▸ **WHAT TO PRODUCE**
Your task is to copy the stretch of lines in the records below that begins with the line containing "hoe erg haar" and ends with the line containing "mijzelf woorden vol", exactly as written, with nothing added.

*** Block opens ***

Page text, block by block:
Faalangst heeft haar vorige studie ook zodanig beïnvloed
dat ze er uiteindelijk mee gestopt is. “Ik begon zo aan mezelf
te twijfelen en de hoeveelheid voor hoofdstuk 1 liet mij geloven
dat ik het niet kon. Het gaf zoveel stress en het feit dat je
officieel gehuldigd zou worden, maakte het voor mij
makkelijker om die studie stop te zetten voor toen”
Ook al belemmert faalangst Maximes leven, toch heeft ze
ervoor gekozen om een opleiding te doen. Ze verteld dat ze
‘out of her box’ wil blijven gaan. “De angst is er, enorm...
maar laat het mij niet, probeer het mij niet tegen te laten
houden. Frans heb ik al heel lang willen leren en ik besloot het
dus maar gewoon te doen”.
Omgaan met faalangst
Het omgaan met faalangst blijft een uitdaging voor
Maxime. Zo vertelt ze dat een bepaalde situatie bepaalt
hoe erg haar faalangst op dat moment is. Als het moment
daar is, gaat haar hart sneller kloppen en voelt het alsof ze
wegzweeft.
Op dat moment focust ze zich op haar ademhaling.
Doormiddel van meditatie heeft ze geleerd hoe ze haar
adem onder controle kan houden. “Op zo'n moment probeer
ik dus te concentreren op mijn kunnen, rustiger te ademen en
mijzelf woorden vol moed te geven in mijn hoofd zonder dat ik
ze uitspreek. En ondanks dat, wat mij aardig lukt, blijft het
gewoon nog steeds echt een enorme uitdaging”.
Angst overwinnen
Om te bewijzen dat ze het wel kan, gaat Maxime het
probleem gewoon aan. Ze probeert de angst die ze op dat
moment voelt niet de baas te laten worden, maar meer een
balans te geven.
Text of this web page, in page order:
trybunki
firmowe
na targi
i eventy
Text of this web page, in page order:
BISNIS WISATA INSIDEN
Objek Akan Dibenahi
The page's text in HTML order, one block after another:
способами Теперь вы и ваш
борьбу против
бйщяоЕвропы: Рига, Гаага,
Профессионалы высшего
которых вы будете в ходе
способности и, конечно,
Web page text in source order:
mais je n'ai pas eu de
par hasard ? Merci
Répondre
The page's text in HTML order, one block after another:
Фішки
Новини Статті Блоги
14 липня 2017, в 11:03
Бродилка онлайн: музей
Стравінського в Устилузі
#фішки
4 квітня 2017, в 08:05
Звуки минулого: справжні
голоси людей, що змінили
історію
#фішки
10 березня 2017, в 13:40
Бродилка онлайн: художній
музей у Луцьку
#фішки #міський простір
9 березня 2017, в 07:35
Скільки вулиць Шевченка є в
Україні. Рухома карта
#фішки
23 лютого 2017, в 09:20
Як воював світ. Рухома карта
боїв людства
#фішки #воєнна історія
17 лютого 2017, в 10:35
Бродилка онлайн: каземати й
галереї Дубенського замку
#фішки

*** Block closes ***

▸ **EXERCISE SOLUTION**
hoe erg haar faalangst op dat moment is. Als het moment
daar is, gaat haar hart sneller kloppen en voelt het alsof ze
wegzweeft.
Op dat moment focust ze zich op haar ademhaling.
Doormiddel van meditatie heeft ze geleerd hoe ze haar
adem onder controle kan houden. “Op zo'n moment probeer
ik dus te concentreren op mijn kunnen, rustiger te ademen en
mijzelf woorden vol moed te geven in mijn hoofd zonder dat ik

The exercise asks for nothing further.